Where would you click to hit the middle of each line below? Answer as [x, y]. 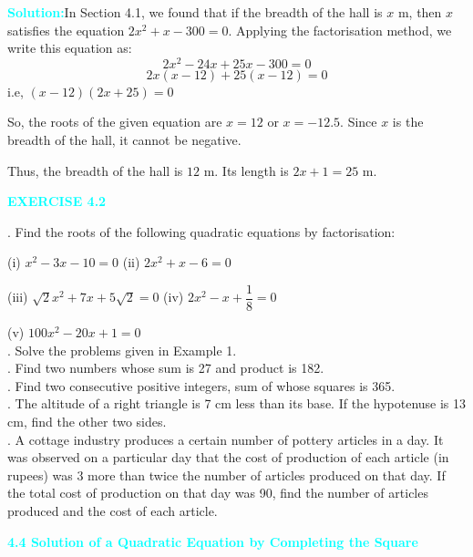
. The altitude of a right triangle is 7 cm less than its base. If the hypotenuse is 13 [237, 403]
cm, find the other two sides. [87, 422]
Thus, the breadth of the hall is [95, 170]
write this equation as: [70, 48]
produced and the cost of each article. [113, 511]
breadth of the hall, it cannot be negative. [124, 140]
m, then [420, 12]
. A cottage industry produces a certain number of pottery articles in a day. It [226, 439]
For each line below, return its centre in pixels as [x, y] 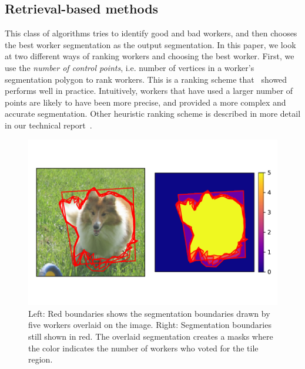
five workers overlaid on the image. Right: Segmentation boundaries [150, 325]
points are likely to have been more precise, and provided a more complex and [145, 102]
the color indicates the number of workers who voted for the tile [143, 348]
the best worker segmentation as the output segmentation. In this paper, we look [150, 44]
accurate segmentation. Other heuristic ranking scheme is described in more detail [153, 114]
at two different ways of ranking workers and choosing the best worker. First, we [150, 56]
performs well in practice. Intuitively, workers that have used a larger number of [149, 91]
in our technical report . [48, 125]
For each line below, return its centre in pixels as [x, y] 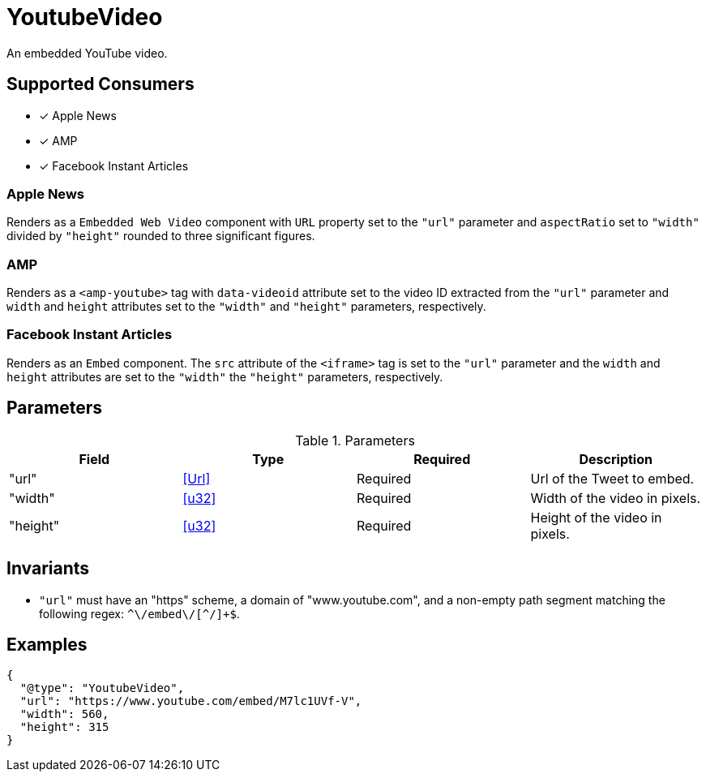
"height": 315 [64, 727]
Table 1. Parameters [355, 440]
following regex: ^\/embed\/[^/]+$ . [139, 613]
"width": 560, [64, 714]
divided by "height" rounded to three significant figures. [161, 236]
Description [616, 459]
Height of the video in [596, 517]
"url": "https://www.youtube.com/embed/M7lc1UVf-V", [191, 701]

■ ■ ■ ■ ■

* What needs to be done *
In the listing above, find the line with "It [226, 439]" and the line with "at two different". Copy exactly those two and every line between, without the pictures.

* Response to the task *
. A cottage industry produces a certain number of pottery articles in a day. It [226, 439]
For each line below, return its centre in pixels as [x, y] 
five workers overlaid on the image. Right: Segmentation boundaries [150, 325]
points are likely to have been more precise, and provided a more complex and [145, 102]
the color indicates the number of workers who voted for the tile [143, 348]
the best worker segmentation as the output segmentation. In this paper, we look [150, 44]
accurate segmentation. Other heuristic ranking scheme is described in more detail [153, 114]
at two different ways of ranking workers and choosing the best worker. First, we [150, 56]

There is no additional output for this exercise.